Santé

Ce bébé sauvé d’une maladie mortelle par la thérapie génique est un immense pas en avant

SANTÉ – C’est comme si la ligne d’arrivée était (enfin) en vue pour la thérapie génique. Cette technique prometteuse, révolutionnaire même, fait parler depuis des années, mais ses applications ont longtemps semblé prendre du retard par rapport aux attentes. Mais une équipe de l’Université et de l’hôpital pour enfants de Pennsylvanie vient de montrer que la recherche sur ce front n’a cessé d’avancer, malgré les obstacles, en publiant ses résultats dans la revue The new england journal of medicine.

C’est le fils de Kyle et Nicole Muldoon, KJ, qui a permis cette avancée.
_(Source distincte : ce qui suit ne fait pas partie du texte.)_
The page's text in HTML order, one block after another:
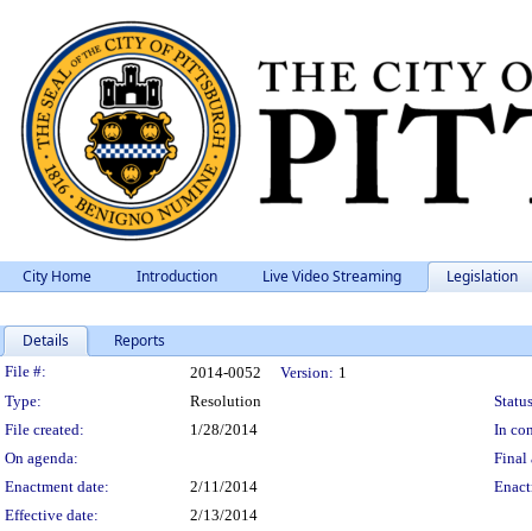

Âgé de neuf mois, le bébé était atteint d’une forme sévère de déficit en CPS1, une enzyme essentielle au bon fonctionnement de notre corps. Sans elle, l’ammoniac que produit naturellement notre corps n’est pas transformé en urée, et s’accumule dans le sang. Une affection mortelle pour notre corps si elle n’est pas traitée.

Ce déficit, provoqué par une mutation génétique, ne pouvait jusqu’ici être traité que par une greffe d’un foie sain. Une procédure qui, en plus d’exiger une attention constante tout au long de la vie du patient, présente des dangers pour les patients d’un très jeune âge, comme c’est le cas pour KJ. À l’hôpital depuis sa naissance, le petit garçon a donc reçu avec succès en février la première dose d’une thérapie génique qui lui évite cette procédure, et ouvre la voie à d’autres traitements pour de nombreux malades.

Pour comprendre ce qu’a fait l’équipe américaine, il faut revenir sur ce que sont nos gènes. Tout être vivant est constitué d’ADN, lui-même composé de plusieurs « bases nucléotides », l’alphabet du vivant. Pour faire simple, 4 lettres servent à créer les brins d’ADN : A, T, C et G. Celles-ci fonctionnent par paires : A avec T et C avec G (rappelez-vous, il y a deux brins dans l’ADN). C’est l’ordre de ces séquences de lettres qui définit chaque gène.

Petit changement, énorme effet

Dans le cas de KJ, le déficit en CPS1 était provoqué par une paire, qu’a su transformer l’équipe en utilisant la technique Crispr-Cas9. Souvenez-vous, Crispr ce sont les fameux « ciseaux du vivant », une technique révolutionnaire mise au point en 2012 qui permet de modifier les lettres de notre ADN en visant des zones spécifiques de notre génome. En utilisant la technique existante et en l’accélérant avec un nouveau procédé, les médecins et chercheurs ont transformé une base A-T en base G-C. De quoi permettre à son corps d’éliminer l’ammoniac à nouveau.

KJ est en pleine forme, ses parents soulagés, et la médecine aussi. Pour la thérapie génique tout entière, cette expérience réussie a tout d’une étape. Bien sûr, la thérapie génique et Crispr ont déjà été utilisés par le passé, mais jamais pour cette maladie, et jamais dans le but de remplacer une base par une autre. Pour soigner la dystrophie musculaire par exemple, on avait déjà réussi à désactiver la partie visée du génome. Mais ce qui a été accompli ici pourrait servir à soigner de nombreuses autres maladies génétiques.

« Ce travail est la preuve du principe d’un protocole rapide et efficace pour les thérapies Crispr-Cas9 visant à guérir les maladies humaines en général et les maladies dites rares en particulier, ouvrant la porte à d’autres traitements similaires dans un avenir proche », a ainsi réagi Miguel Ángel Moreno-Mateos, docteur au Centre andalou pour la Biologie du développement. KJ, lui, va continuer à être suivi de près, mais il est la preuve vivante que la science avance.